_Work order_. Of the material below, only the lines from the line containing "In progress. [5, 48, 30, 54]" down to the line containing "Pig Game [5, 4, 46, 15]" belong in the answer, written out exactly.

_Materials provided_.
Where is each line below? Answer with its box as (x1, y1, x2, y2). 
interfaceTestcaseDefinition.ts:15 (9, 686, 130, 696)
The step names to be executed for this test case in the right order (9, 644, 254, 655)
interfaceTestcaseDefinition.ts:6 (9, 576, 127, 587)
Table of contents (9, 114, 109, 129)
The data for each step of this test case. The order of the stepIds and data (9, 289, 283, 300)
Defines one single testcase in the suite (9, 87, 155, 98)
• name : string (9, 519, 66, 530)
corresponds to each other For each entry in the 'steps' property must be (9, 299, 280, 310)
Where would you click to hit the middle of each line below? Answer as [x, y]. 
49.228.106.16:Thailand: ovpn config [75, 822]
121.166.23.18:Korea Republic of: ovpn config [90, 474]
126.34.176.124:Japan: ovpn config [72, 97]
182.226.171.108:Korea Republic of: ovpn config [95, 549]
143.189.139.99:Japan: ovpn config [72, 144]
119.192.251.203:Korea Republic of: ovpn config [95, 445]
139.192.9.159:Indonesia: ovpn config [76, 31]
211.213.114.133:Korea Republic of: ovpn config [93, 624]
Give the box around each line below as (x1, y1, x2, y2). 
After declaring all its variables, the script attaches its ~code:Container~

==

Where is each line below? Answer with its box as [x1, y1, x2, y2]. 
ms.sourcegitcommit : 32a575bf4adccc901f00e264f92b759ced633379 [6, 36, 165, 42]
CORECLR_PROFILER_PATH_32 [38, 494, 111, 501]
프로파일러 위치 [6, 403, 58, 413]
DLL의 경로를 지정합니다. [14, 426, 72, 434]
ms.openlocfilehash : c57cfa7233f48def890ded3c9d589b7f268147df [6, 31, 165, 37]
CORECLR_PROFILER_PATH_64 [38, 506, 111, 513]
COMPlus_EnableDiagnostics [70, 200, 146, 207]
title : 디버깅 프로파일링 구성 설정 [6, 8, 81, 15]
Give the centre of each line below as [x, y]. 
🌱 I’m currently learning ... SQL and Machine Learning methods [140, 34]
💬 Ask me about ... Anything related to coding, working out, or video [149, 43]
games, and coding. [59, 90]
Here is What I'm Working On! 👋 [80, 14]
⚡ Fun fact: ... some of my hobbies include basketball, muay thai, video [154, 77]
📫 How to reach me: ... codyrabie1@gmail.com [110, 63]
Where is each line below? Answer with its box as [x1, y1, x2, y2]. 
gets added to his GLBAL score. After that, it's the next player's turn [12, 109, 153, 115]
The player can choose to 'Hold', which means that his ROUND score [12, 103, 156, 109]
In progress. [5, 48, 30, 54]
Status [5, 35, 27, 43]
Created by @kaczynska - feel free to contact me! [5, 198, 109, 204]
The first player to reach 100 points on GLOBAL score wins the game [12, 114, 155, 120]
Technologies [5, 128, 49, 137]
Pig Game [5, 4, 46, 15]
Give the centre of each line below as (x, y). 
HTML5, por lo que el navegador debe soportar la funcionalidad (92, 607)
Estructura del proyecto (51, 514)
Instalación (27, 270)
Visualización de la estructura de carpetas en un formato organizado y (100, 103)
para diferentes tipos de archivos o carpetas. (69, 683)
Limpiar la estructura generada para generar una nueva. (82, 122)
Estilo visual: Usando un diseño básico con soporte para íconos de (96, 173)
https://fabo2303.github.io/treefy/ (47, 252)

_Exercise solution_.
In progress. [5, 48, 30, 54]
Status [5, 35, 27, 43]
Created by @kaczynska - feel free to contact me! [5, 198, 109, 204]
The first player to reach 100 points on GLOBAL score wins the game [12, 114, 155, 120]
Technologies [5, 128, 49, 137]
Pig Game [5, 4, 46, 15]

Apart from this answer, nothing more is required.